Barrios V, Escobar C, Ortiz Cortés C, Cosín Sales J, Pascual Figal D A, García-Moll Marimón X
Servicio de Cardiología, Hospital Universitario Ramón y Cajal, Universidad de Alcalá, Madrid, España.
Servicio de Cardiología, Hospital Universitario La Paz, Madrid, España.
Rev Clin Esp (Barc). 2020 Aug-Sep;220(6):339-349. doi: 10.1016/j.rce.2019.10.011. Epub 2020 Feb 26.
To determine the perception and management of heart failure with reduced ejection fraction (HFrEF) by clinical cardiologists and to establish a consensus with recommendations.
We employed the modified Delphi method among a panel of 150 experts who answered a questionnaire that included three blocks: definition and perception of patients with «stable» HFrEF (15 statements), management of patients with «stable» HFrEF (51 statements) and recommendations for optimising the management and follow-up (9 statements). The level of agreement was assessed with a Likert 9-point scale.
A consensus of agreement was reached on 49 statements, a consensus of disagreement was reached on 16, and 10 statements remained undetermined. There was consensus regarding the definition of «stable» HF (82%), that HFrEF had a silent nature that could increase the mortality risk for mildly symptomatic patients (96%) and that the drug treatment should be optimised, regardless of whether a patient with HFrEF remains stable in the same functional class (98.7%). In contrast, there was a consensus of disagreement regarding the notion that treatment with an angiotensin receptor-neprilysin inhibitor is justified only when the functional class worsens (90.7%).
Our current understanding of «stable» HF is insufficient, and the treatment needs to be optimised, even for apparently stable patients, to decrease the risk of disease progression.
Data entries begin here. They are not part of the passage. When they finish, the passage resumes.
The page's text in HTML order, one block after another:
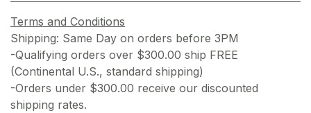
Terms and Conditions
Shipping: Same Day on orders before 3PM
-Qualifying orders over $300.00 ship FREE
(Continental U.S., standard shipping)
-Orders under $300.00 receive our discounted
shipping rates.
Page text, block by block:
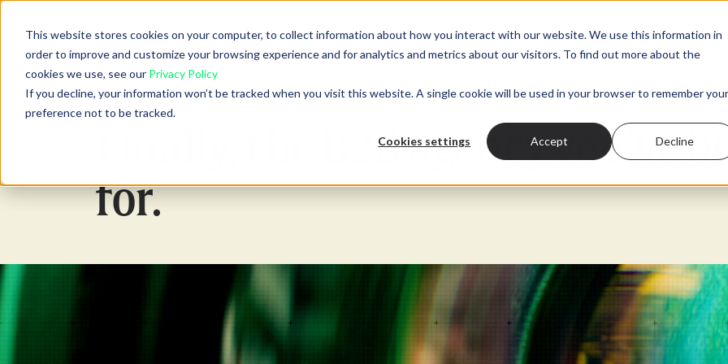
This website stores cookies on your computer, to collect information about how you interact with our website. We use this information in
order to improve and customize your browsing experience and for analytics and metrics about our visitors. To find out more about the
cookies we use, see our Privacy Policy
If you decline, your information won’t be tracked when you visit this website. A single cookie will be used in your browser to remember your
preference not to be tracked.
Cookies settings Accept Decline
Show submenu for About
About Show submenu for Marketing
Marketing Show submenu for Digital Transformation
Digital Transformation Show submenu for
Sectors
ABOUT
Finally, the B2B agency you’ve
for.
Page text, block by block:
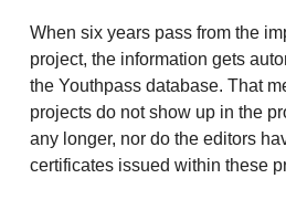
When six years pass from the
project, the information gets
the Youthpass database. That
projects do not show up in the
any longer, nor do the editors
certificates issued within these
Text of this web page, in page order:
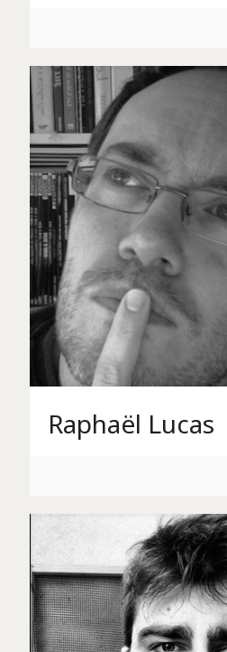
Raphaël Lucas
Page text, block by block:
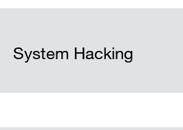
System Hacking
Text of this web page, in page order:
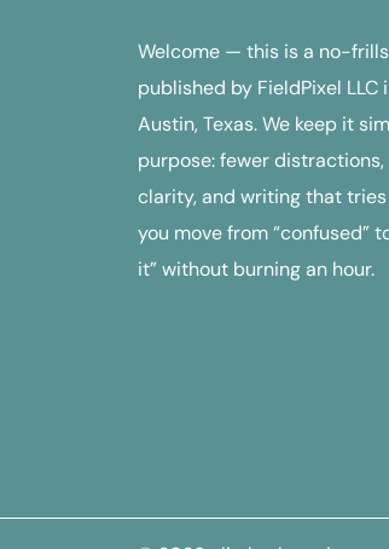
Welcome — this is a no-
published by FieldPixel LLC
Austin, Texas. We keep it
purpose: fewer distractions,
clarity, and writing that
you move from “confused”
it” without burning an hour.
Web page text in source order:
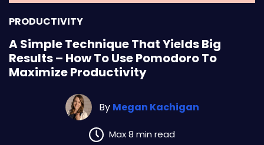
PRODUCTIVITY
A Simple Technique That Yields Big
Results – How To Use Pomodoro To
Maximize Productivity
By Megan Kachigan
Max 8 min read
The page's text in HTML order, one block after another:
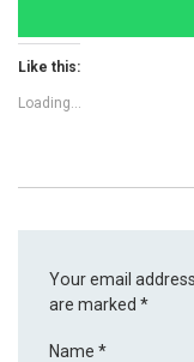
Like this:
Loading...
Your email
are marked*
Name*
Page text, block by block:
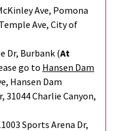
Ave, Pomona
Ave, City of
Dr, Burbank (At
go to Hansen Dam
Hansen Dam
31044 Charlie Canyon,
Sports Arena Dr,
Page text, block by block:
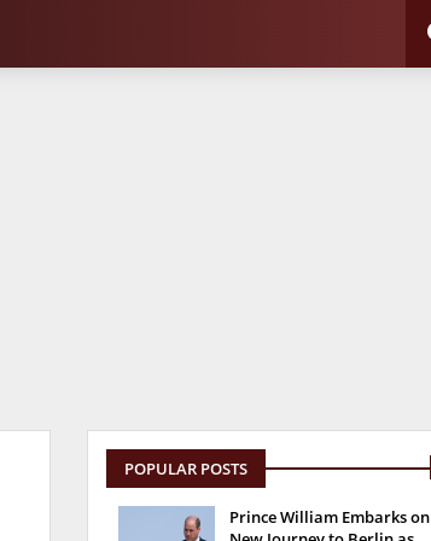
POPULAR POSTS
Prince William Embarks on
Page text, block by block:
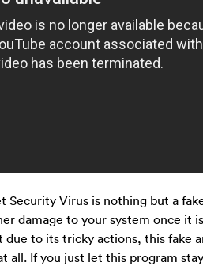
Security Virus is nothing but a
damage to your system once it
due to its tricky actions, this fake
all. If you just let this program
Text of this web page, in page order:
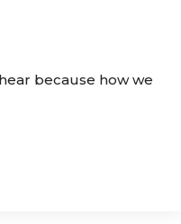
because how we
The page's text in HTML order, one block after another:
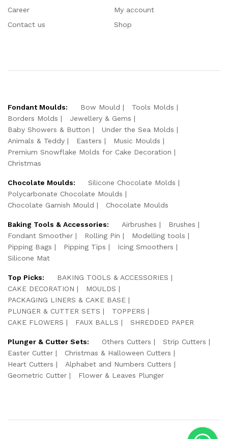
Career
Contact us
My account
Shop
Fondant Moulds: Bow Mould
Tools Molds
Borders Molds
Jewellery & Gems
Baby Showers & Button
Under the Sea Molds
Animals & Teddy
Easters
Music Moulds
Premium Snowflake Molds for Cake Decoration
Christmas
Chocolate Moulds:
Silicone Chocolate Molds
Polycarbonate Chocolate Moulds
Chocolate Garnish Mould
Chocolate Moulds
Baking Tools & Accessories: Airbrushes
Brushes
Fondant Smoother
Rolling Pin
Modelling tools
Pipping Bags
Pipping Tips
Icing Smoothers
Silicone Mat
Top Picks:
BAKING TOOLS & ACCESSORIES
CAKE DECORATION
MOULDS
PACKAGING LINERS & CAKE BASE
PLUNGER & CUTTER SETS
TOPPERS
CAKE FLOWERS
FAUX BALLS SHREDDED PAPER
Plunger & Cutter Sets: Others Cutters
Strip Cutters
Easter Cutter
Christmas & Halloween Cutters
Heart Cutters
Alphabet and Numbers Cutters
Geometric Cutter
Flower & Leaves Plunger
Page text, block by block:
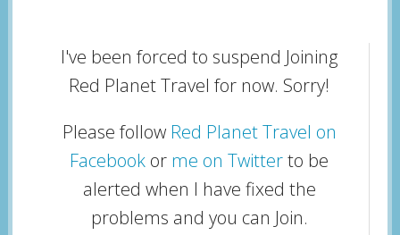
I've been forced to suspend Joining
Red Planet Travel for now. Sorry!
Please follow Red Planet Travel on
Facebook or me on Twitterto be
alerted when I have fixed the
problems and you can Join.
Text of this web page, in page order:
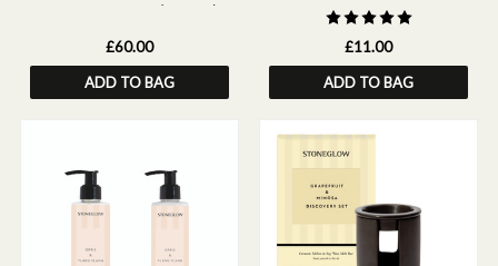
Diffuser Large (460ml)
£60.00
ADD TO BAG
Fragrance Oil 15ml
£11.00
ADD TO BAG
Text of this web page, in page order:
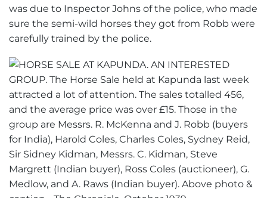
was due to Inspector Johns of the police, who made
sure the semi-wild horses they got from Robb were
carefully trained by the police.
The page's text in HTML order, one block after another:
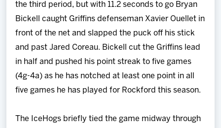
the third period, but with 11.2 seconds to go Bryan
Bickell caught Griffins defenseman Xavier Ouellet in
front of the net and slapped the puck off his stick
and past Jared Coreau. Bickell cut the Griffins lead
in half and pushed his point streak to five games
(4g-4a) as he has notched at least one point in all
five games he has played for Rockford this season.
The IceHogs briefly tied the game midway through
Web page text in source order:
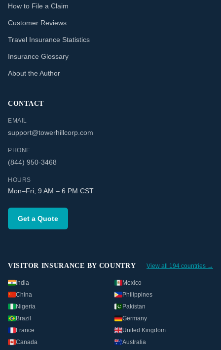
How to File a Claim
Customer Reviews
Travel Insurance Statistics
Insurance Glossary
About the Author
CONTACT
EMAIL
support@towerhillcorp.com
PHONE
(844) 950-3468
HOURS
Mon–Fri, 9 AM – 6 PM CST
Get a Quote
VISITOR INSURANCE BY COUNTRY View all 194 countries →
India
Mexico
China
Philippines
Nigeria
Pakistan
Brazil
Germany
France
United Kingdom
Canada
Australia
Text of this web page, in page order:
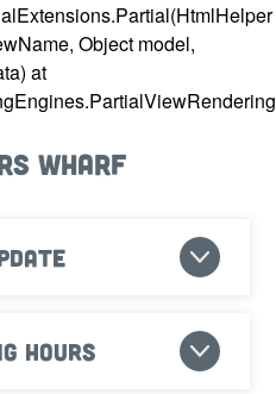
Object model,
at
Wharf
hours
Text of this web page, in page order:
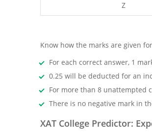
Z
Know how the marks are given
For each correct answer, 1
0.25 will be deducted for an
For more than 8 unattempted
There is no negative mark in
XAT College Predictor:

确定临床心脏病专家对射血分数降低的心力衰竭(HFrEF)的认知和管理,并就相关建议达成共识。
我们在150名专家组成的小组中采用了改良德尔菲法,这些专家回答了一份包含三个部分的问卷:“稳定型”HFrEF患者的定义和认知(15条陈述)、“稳定型”HFrEF患者的管理(51条陈述)以及优化管理和随访的建议(9条陈述)。采用9点李克特量表评估一致程度。
49条陈述达成了一致共识,16条达成了不一致共识,10条陈述仍未确定。对于“稳定型”心力衰竭的定义(82%)、HFrEF具有隐匿性且可能增加轻度症状患者的死亡风险(96%)以及无论HFrEF患者在同一功能分级中是否保持稳定,药物治疗都应优化(98.7%)达成了共识。相比之下,对于仅在功能分级恶化时才使用血管紧张素受体脑啡肽酶抑制剂进行治疗这一观点存在不一致共识(90.7%)。
我们目前对“稳定型”心力衰竭的认识不足,即使对于明显稳定的患者,治疗也需要优化,以降低疾病进展风险。